From the material below, give the number of lines that hold the string "last" and nothing further.

═══ Data records ═══

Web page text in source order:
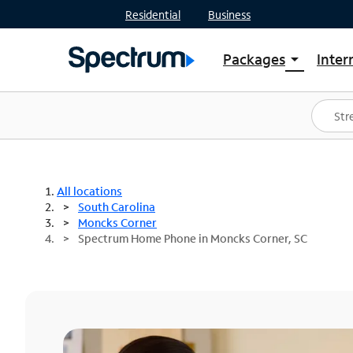
Residential Business
Packages arrow_drop_down
Shop Packages
Spectrum One
Best Deals
All locations
South Carolina
Moncks Corner
Spectrum Home Phone in Moncks Corner, SC
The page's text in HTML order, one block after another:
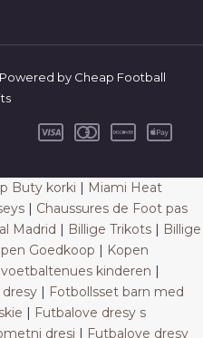
by Cheap Football
Buty korki | Miami Heat
| Chaussures de Foot pas
Madrid | Billige Trikots | Billige
Goedkoop | Kopen
kinderen |
| Fotbollsset barn med
| Futbalove dresy s
dresi | Futbalove dresy
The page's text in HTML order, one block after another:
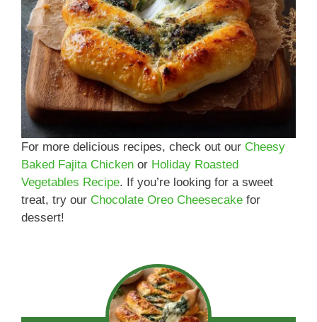
For more delicious recipes, check out our Cheesy
Baked Fajita Chicken or Holiday Roasted
Vegetables Recipe. If you’re looking for a sweet
treat, try our Chocolate Oreo Cheesecake for
dessert!
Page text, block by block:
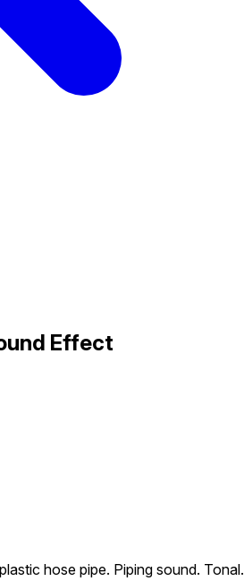
Effect
hose pipe. Piping sound. Tonal.
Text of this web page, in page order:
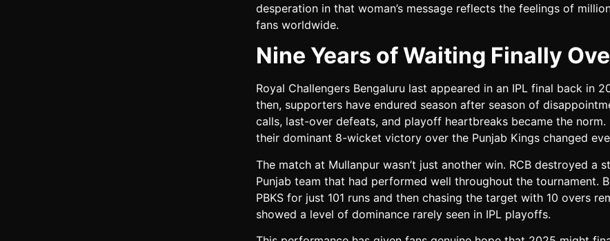
desperation in that woman’s message reflects the feelings of
fans worldwide.
Nine Years of Waiting Finally
Royal Challengers Bengaluru last appeared in an IPL final back in
then, supporters have endured season after season of
calls, last-over defeats, and playoff heartbreaks became the norm.
their dominant 8-wicket victory over the Punjab Kings changed
The match at Mullanpur wasn’t just another win. RCB destroyed a
Punjab team that had performed well throughout the tournament.
PBKS for just 101 runs and then chasing the target with 10 overs
showed a level of dominance rarely seen in IPL playoffs.
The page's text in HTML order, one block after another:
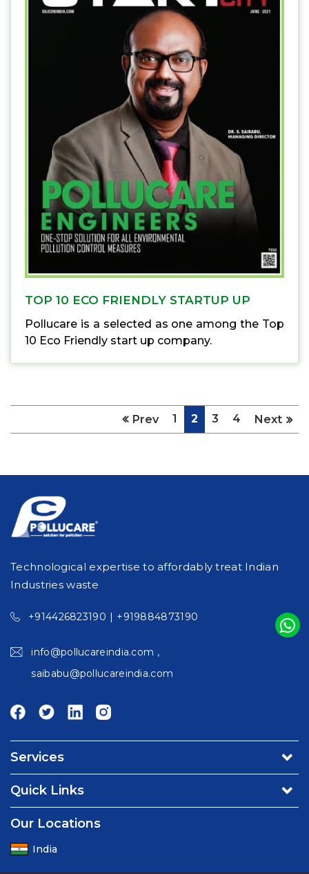
TOP 10 ECO FRIENDLY STARTUP UP
Pollucare is a selected as one among the Top
10 Eco Friendly start up company.
Prev 1 2 3 4 Next
Technological expertise to affordably treat Indian
Industries waste
+914426823190 | +919884873190
info@pollucareindia.com ,
saibabu@pollucareindia.com
Services
Operation & Maintenance Services - Water/Waste water
Utility & Facility Management Services
Quick Links
Careers
Our Locations
India
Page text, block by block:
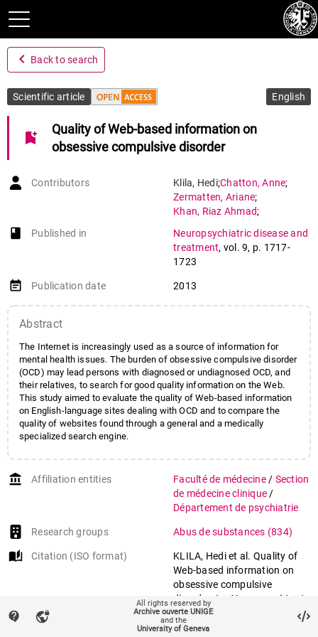
navigate_before Back to search
Scientific article English
bookmark_add
Quality of Web-based information on
obsessive compulsive disorder
Contributors Klila, Hedi;Chatton,Anne;
Zermatten, Ariane;
Khan, Riaz Ahmad;
Khazaal,Yasser
book-open
Published in
Neuropsychiatric disease and
treatment, vol. 9, p. 1717-
1723
event_note Publication date 2013
Abstract
The Internet is increasingly used as a source of information for
mental health issues. The burden of obsessive compulsive disorder
(OCD) may lead persons with diagnosed or undiagnosed OCD, and
their relatives, to search for good quality information on the Web.
This study aimed to evaluate the quality of Web-based information
on English-language sites dealing with OCD and to compare the
quality of websites found through a general and a medically
specialized search engine.
account_balance Affiliation entities Faculté de médecine / Section
de médecine clinique /
Département de psychiatrie
Research groups Abus de substances (834)
auto_stories Citation (ISO format)
KLILA, Hedi et al. Quality of
Web-based information on
obsessive compulsive
disorder. In:
Neuropsychiatric
disease and treatment
, 2013,
vol. 9, p. 1717–1723. doi:
contact_support vpn_lock
All rights reserved by
Archive ouverte UNIGE
and the
University of Geneva

═══

Output below: 2